## [TASK PROMPT]
When the string "Angeles" appears in a line of the records, show the whole line.

=-=-=-=-=

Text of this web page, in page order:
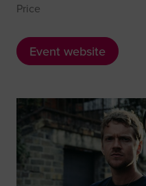
Price
Event website
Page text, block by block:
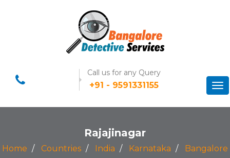
Call us for any Query
+91 - 9591331155
Rajajinagar
Home Countries India Karnataka
Bangalore
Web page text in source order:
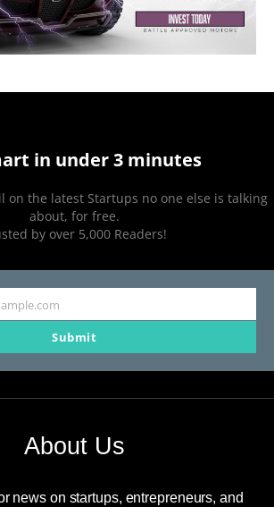
in under 3 minutes
on the latest Startups no one else is talking
about, for free.
by over 5,000 Readers!
Submit
About Us
news on startups, entrepreneurs, and
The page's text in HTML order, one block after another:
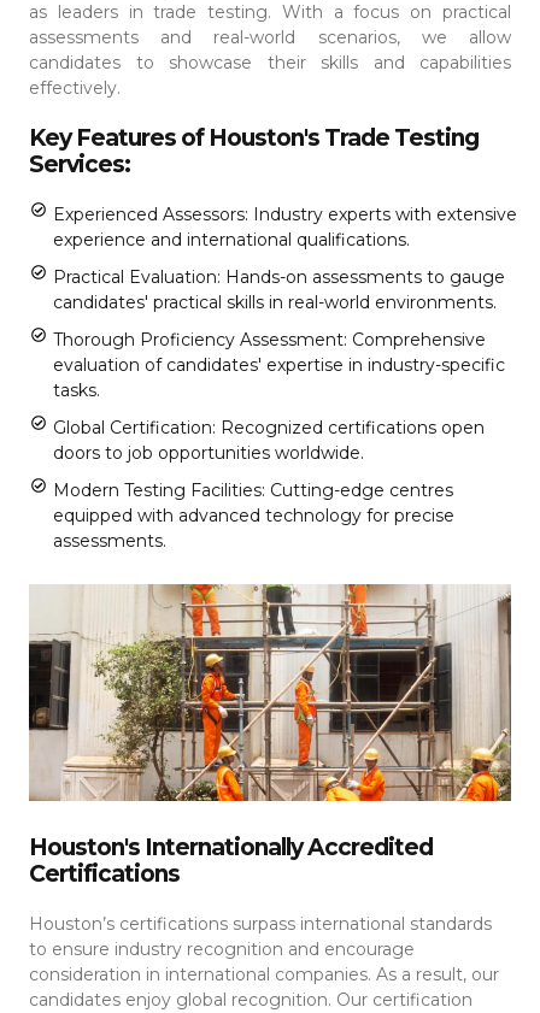
as leaders in trade testing. With a focus on practical
assessments and real-world scenarios, we allow
candidates to showcase their skills and capabilities
effectively.
Key Features of Houston's Trade Testing
Services:
Experienced Assessors: Industry experts with extensive
experience and international qualifications.
Practical Evaluation: Hands-on assessments to gauge
candidates' practical skills in real-world environments.
Thorough Proficiency Assessment: Comprehensive
evaluation of candidates' expertise in industry-specific
tasks.
Global Certification: Recognized certifications open
doors to job opportunities worldwide.
Modern Testing Facilities: Cutting-edge centres
equipped with advanced technology for precise
assessments.
Houston's Internationally Accredited
Certifications
Houston’s certifications surpass international standards
to ensure industry recognition and encourage
consideration in international companies. As a result, our
candidates enjoy global recognition. Our certification
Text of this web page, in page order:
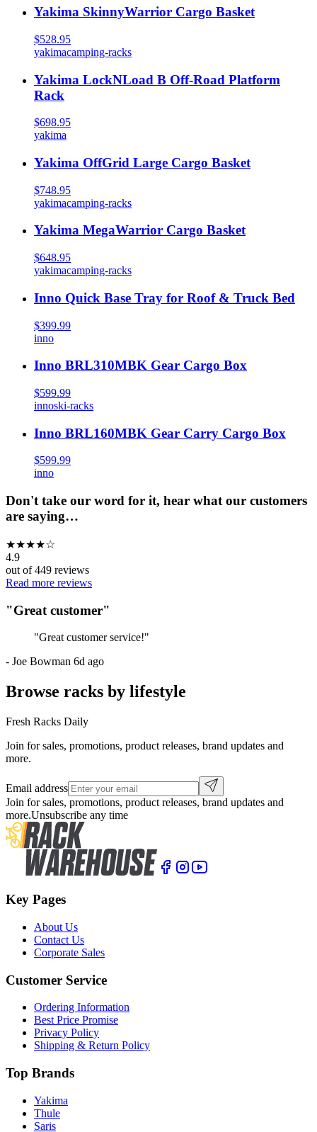
Yakima SkinnyWarrior Cargo Basket
$528.95
yakimacamping-racks
Yakima LockNLoad B Off-Road Platform
Rack
$698.95
yakima
Yakima OffGrid Large Cargo Basket
$748.95
yakimacamping-racks
Yakima MegaWarrior Cargo Basket
$648.95
yakimacamping-racks
Inno Quick Base Tray for Roof & Truck Bed
$399.99
inno
Inno BRL310MBK Gear Cargo Box
$599.99
innoski-racks
Inno BRL160MBK Gear Carry Cargo Box
$599.99
inno
Don't take our word for it, hear what our customers
are saying…
★★★★☆
4.9
out of449 reviews
Read more reviews
"Great customer"
"Great customer service!"
- Joe Bowman 6d ago
Browse racks by lifestyle
Fresh Racks Daily
Join for sales, promotions, product releases, brand updates and
more.
Email address
Join for sales, promotions, product releases, brand updates and
more.Unsubscribe any time
Key Pages
About Us
Contact Us
Corporate Sales
Customer Service
Ordering Information
Best Price Promise
Privacy Policy
Shipping & Return Policy
Top Brands
Yakima
Thule
Saris
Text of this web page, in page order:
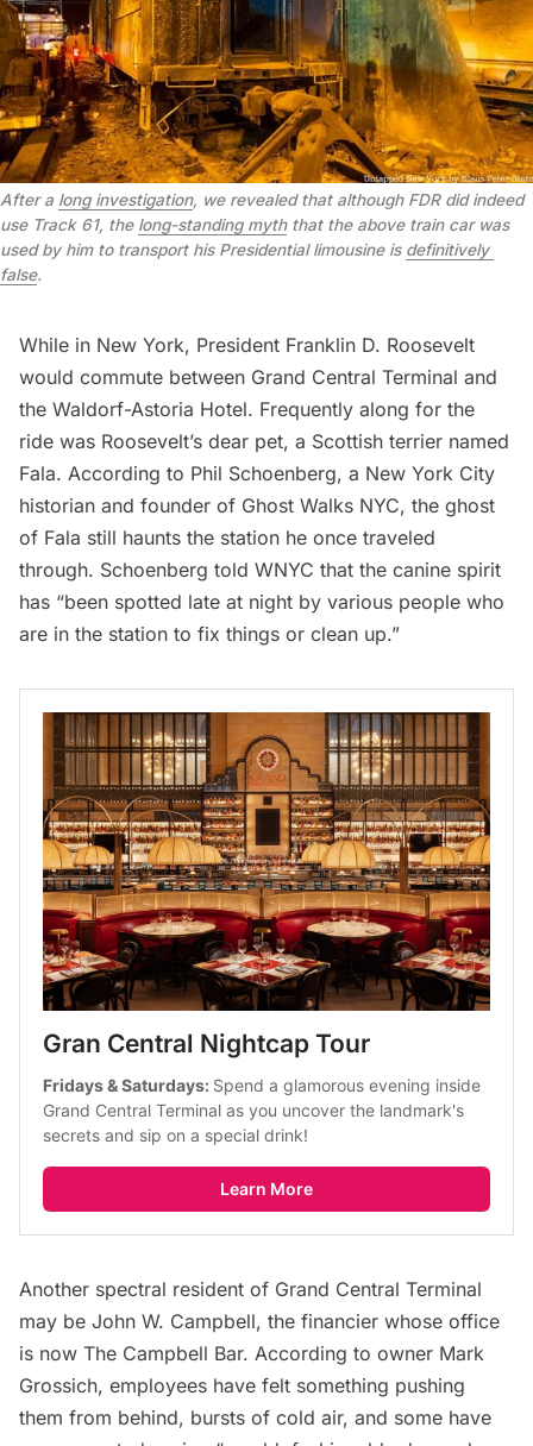
After a long investigation, we revealed that although FDR did indeed
use Track 61, the long-standing myth that the above train car was
used by him to transport his Presidential limousine is definitively
false.
While in New York, President Franklin D. Roosevelt
would commute between Grand Central Terminal and
the Waldorf-Astoria Hotel. Frequently along for the
ride was Roosevelt’s dear pet, a Scottish terrier named
Fala. According to Phil Schoenberg, a New York City
historian and founder of Ghost Walks NYC, the ghost
of Fala still haunts the station he once traveled
through. Schoenberg told WNYC that the canine spirit
has “been spotted late at night by various people who
are in the station to fix things or clean up.”
Gran Central Nightcap Tour
Fridays & Saturdays: Spend a glamorous evening inside
Grand Central Terminal as you uncover the landmark's
secrets and sip on a special drink!
Learn More
Another spectral resident of Grand Central Terminal
may be John W. Campbell, the financier whose office
is now The Campbell Bar. According to owner Mark
Grossich, employees have felt something pushing
them from behind, bursts of cold air, and some have
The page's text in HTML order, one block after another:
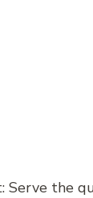
Serve the
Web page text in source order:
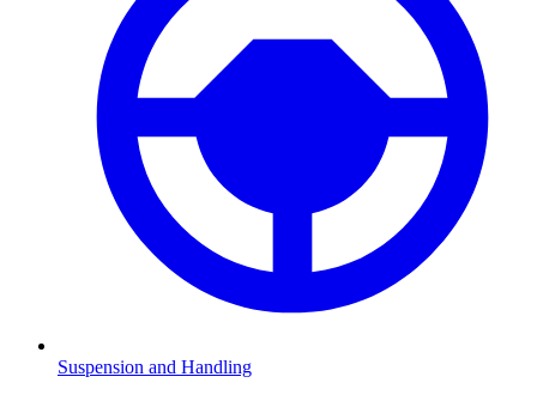
Suspension and Handling
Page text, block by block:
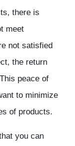
, there is
meet
not satisfied
the return
peace of
to minimize
of products.
you can
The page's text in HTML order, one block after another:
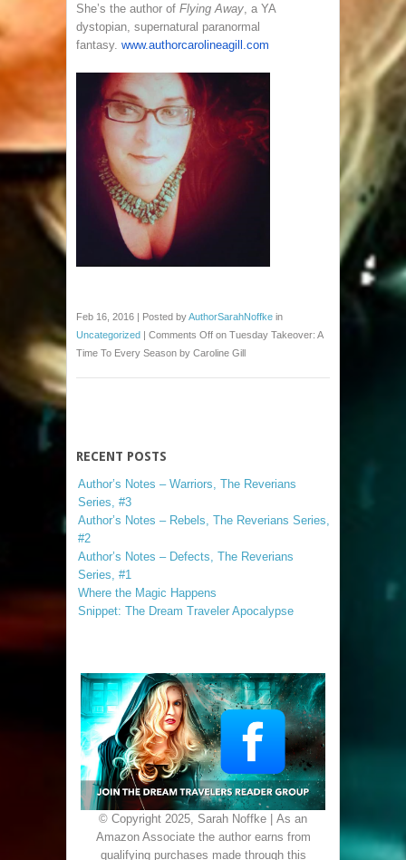
She’s the author of Flying Away , a YA
dystopian, supernatural paranormal
fantasy. www.authorcarolineagill.com
Feb 16, 2016 | Posted byAuthorSarahNoffke in
Uncategorized | Comments Off on Tuesday Takeover: A
Time To Every Season by Caroline Gill
RECENT POSTS
Author’s Notes – Warriors, The Reverians
Series, #3
Author’s Notes – Rebels, The Reverians Series,
#2
Author’s Notes – Defects, The Reverians
Series, #1
Where the Magic Happens
Snippet: The Dream Traveler Apocalypse
© Copyright 2025, Sarah Noffke | As an
Amazon Associate the author earns from
qualifying purchases made through this
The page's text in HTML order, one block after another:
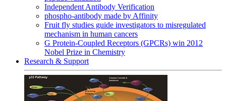
Independent Antibody Verification
phospho-antibody made by Affinity
Fruit fly studies guide investigators to misregulated
mechanism in human cancers
G Protein-Coupled Receptors (GPCRs) win 2012
Nobel Prize in Chemistry
Research & Support
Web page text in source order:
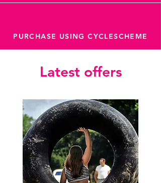
PURCHASE USING CYCLESCHEME
Latest offers
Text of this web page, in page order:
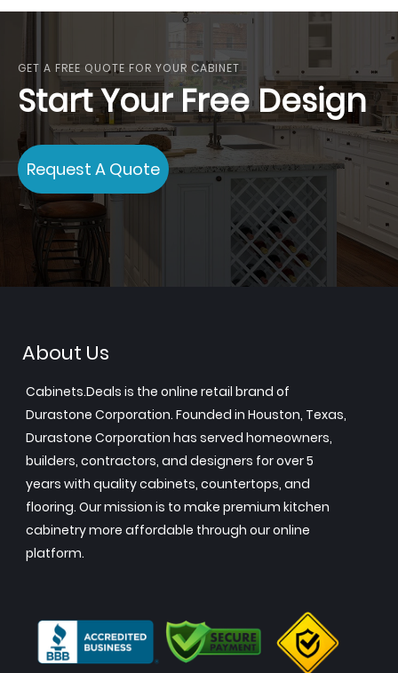
GET A FREE QUOTE FOR YOUR CABINET
Start Your Free Design
Request A Quote
About Us
Cabinets.Deals is the online retail brand of
Durastone Corporation. Founded in Houston, Texas,
Durastone Corporation has served homeowners,
builders, contractors, and designers for over 5
years with quality cabinets, countertops, and
flooring. Our mission is to make premium kitchen
cabinetry more affordable through our online
platform.
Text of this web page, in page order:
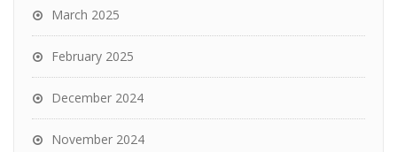
March 2025
February 2025
December 2024
November 2024
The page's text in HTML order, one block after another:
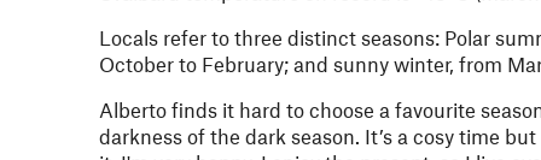
Locals refer to three distinct seasons: Polar
October to February; and sunny winter, from
Alberto finds it hard to choose a favourite
darkness of the dark season. It’s a cosy time
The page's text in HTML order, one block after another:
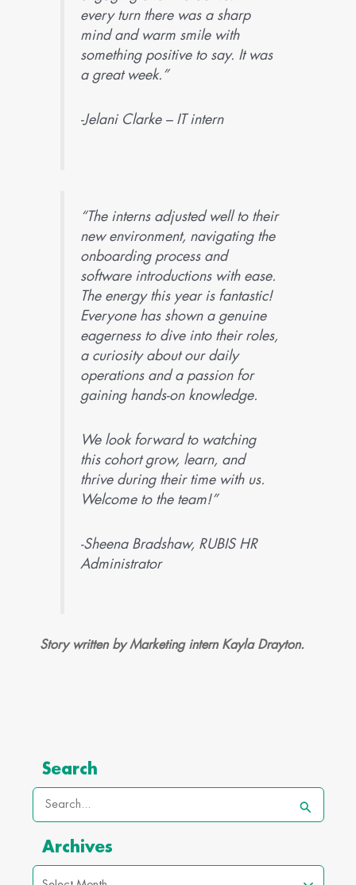
every turn there was a sharp
mind and warm smile with
something positive to say. It was
a great week.”
-Jelani Clarke – IT intern
“The interns adjusted well to their
new environment, navigating the
onboarding process and
software introductions with ease.
The energy this year is fantastic!
Everyone has shown a genuine
eagerness to dive into their roles,
a curiosity about our daily
operations and a passion for
gaining hands-on knowledge.
We look forward to watching
this cohort grow, learn, and
thrive during their time with us.
Welcome to the team!”
-Sheena Bradshaw, RUBIS HR
Administrator
Story written by Marketing intern Kayla Drayton.
Search
Search
Archives
Archives
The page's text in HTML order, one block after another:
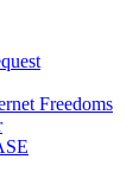
Freedoms
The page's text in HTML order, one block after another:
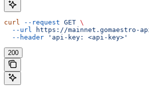
curl --request GET \
  --url
https://mainnet.gomaestro-
  --header
'api-key: <api-key>'
200
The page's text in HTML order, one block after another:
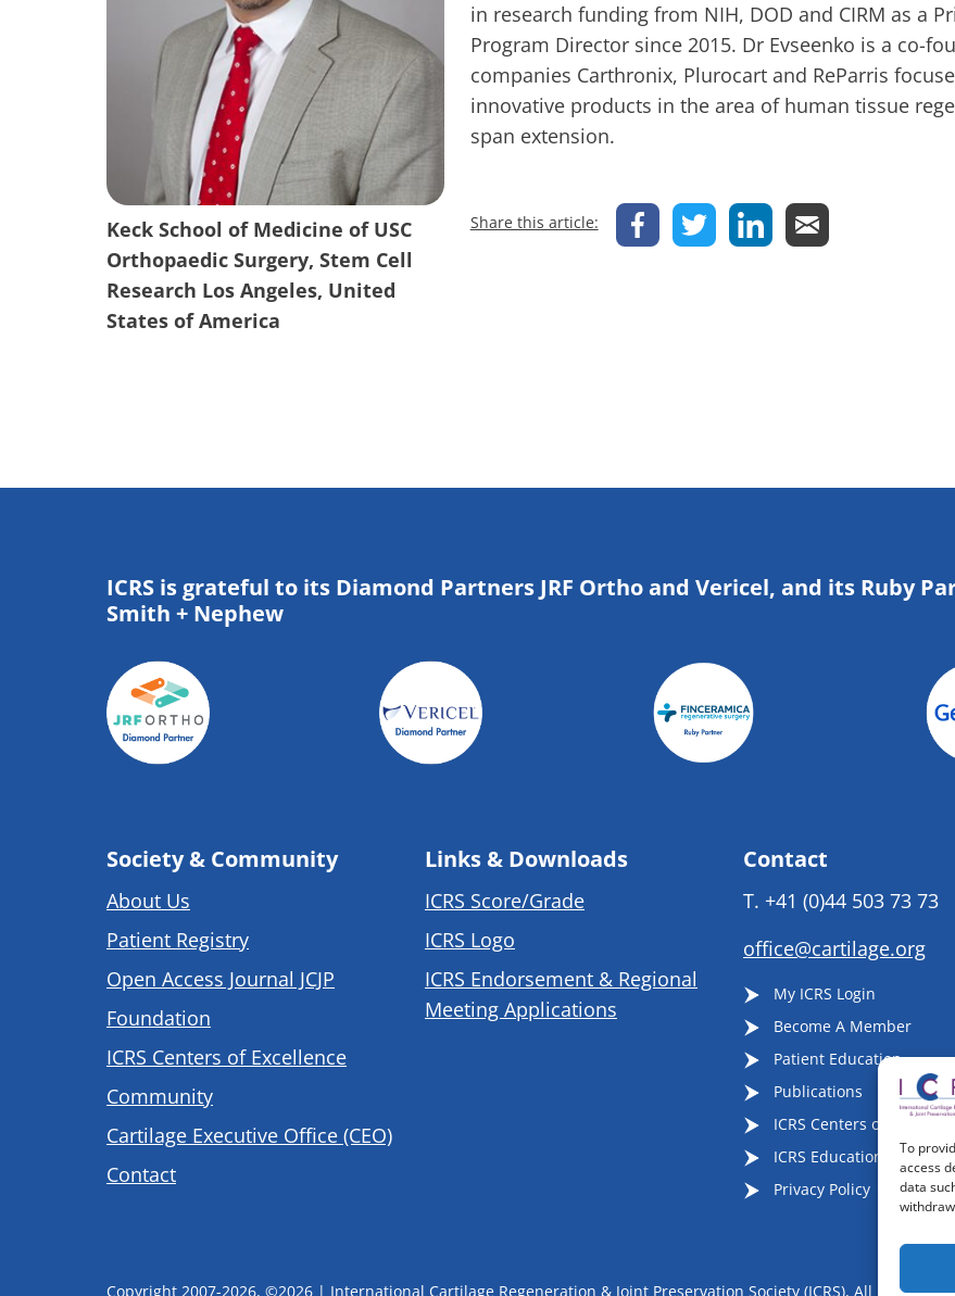
To
access
data
Keck School of Medicine of USC
Orthopaedic Surgery, Stem Cell
Research Los Angeles, United
States of America
in research funding from NIH, DOD and CIRM as a
Program Director since 2015. Dr Evseenko is a co-
companies Carthronix, Plurocart and ReParris
innovative products in the area of human tissue
span extension.
Share this article:
ICRS is grateful to its Diamond Partners JRF Ortho and Vericel, and its Ruby
Smith + Nephew
Society & Community
About Us
Patient Registry
Open Access Journal JCJP
Foundation
ICRS Centers of Excellence
Community
Cartilage Executive Office (CEO)
Contact
Links & Downloads
ICRS Score/Grade
ICRS Logo
ICRS Endorsement & Regional
Meeting Applications
Contact
T. +41 (0)44 503 73 73
office@cartilage.org
My ICRS Login
Become A Member
Patient Education
Publications
ICRS Centers of Excellence
ICRS Educational Events
Privacy Policy
Copyright 2007-2026, ©2026 | International Cartilage Regeneration & Joint Preservation Society (ICRS), All Rights
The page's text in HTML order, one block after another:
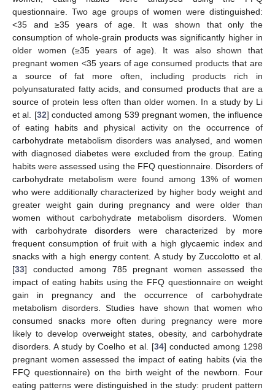
questionnaire. Two age groups of women were distinguished:
<35 and ≥35 years of age. It was shown that only the
consumption of whole-grain products was significantly higher in
older women (≥35 years of age). It was also shown that
pregnant women <35 years of age consumed products that are
a source of fat more often, including products rich in
polyunsaturated fatty acids, and consumed products that are a
source of protein less often than older women. In a study by Li
et al. [32] conducted among 539 pregnant women, the influence
of eating habits and physical activity on the occurrence of
carbohydrate metabolism disorders was analysed, and women
with diagnosed diabetes were excluded from the group. Eating
habits were assessed using the FFQ questionnaire. Disorders of
carbohydrate metabolism were found among 13% of women
who were additionally characterized by higher body weight and
greater weight gain during pregnancy and were older than
women without carbohydrate metabolism disorders. Women
with carbohydrate disorders were characterized by more
frequent consumption of fruit with a high glycaemic index and
snacks with a high energy content. A study by Zuccolotto et al.
[33] conducted among 785 pregnant women assessed the
impact of eating habits using the FFQ questionnaire on weight
gain in pregnancy and the occurrence of carbohydrate
metabolism disorders. Studies have shown that women who
consumed snacks more often during pregnancy were more
likely to develop overweight states, obesity, and carbohydrate
disorders. A study by Coelho et al. [34] conducted among 1298
pregnant women assessed the impact of eating habits (via the
FFQ questionnaire) on the birth weight of the newborn. Four
eating patterns were distinguished in the study: prudent pattern
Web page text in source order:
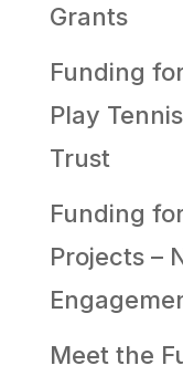
Grants
Funding
Play
Trust
Funding
Projects –
Meet the
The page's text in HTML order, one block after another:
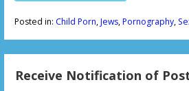
Posted in: Child Porn,Jews,Pornography,
Receive Notification of
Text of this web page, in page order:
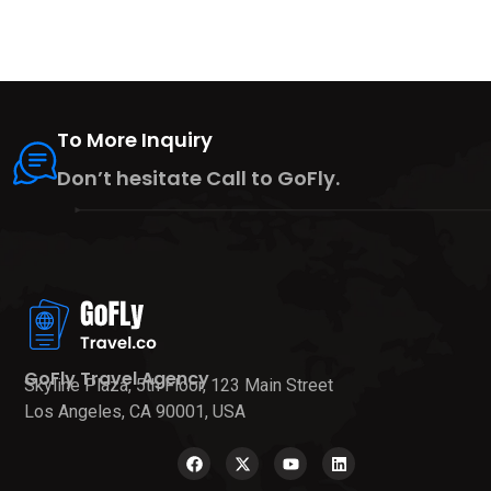
To More Inquiry
Don’t hesitate Call to GoFly.
GoFly Travel Agency
Skyline Plaza, 5th Floor, 123 Main Street
Los Angeles, CA 90001, USA

=-=-=-=-=

## [EXERCISE RESPONSE]
Research Los Angeles, United
Los Angeles, CA 90001, USA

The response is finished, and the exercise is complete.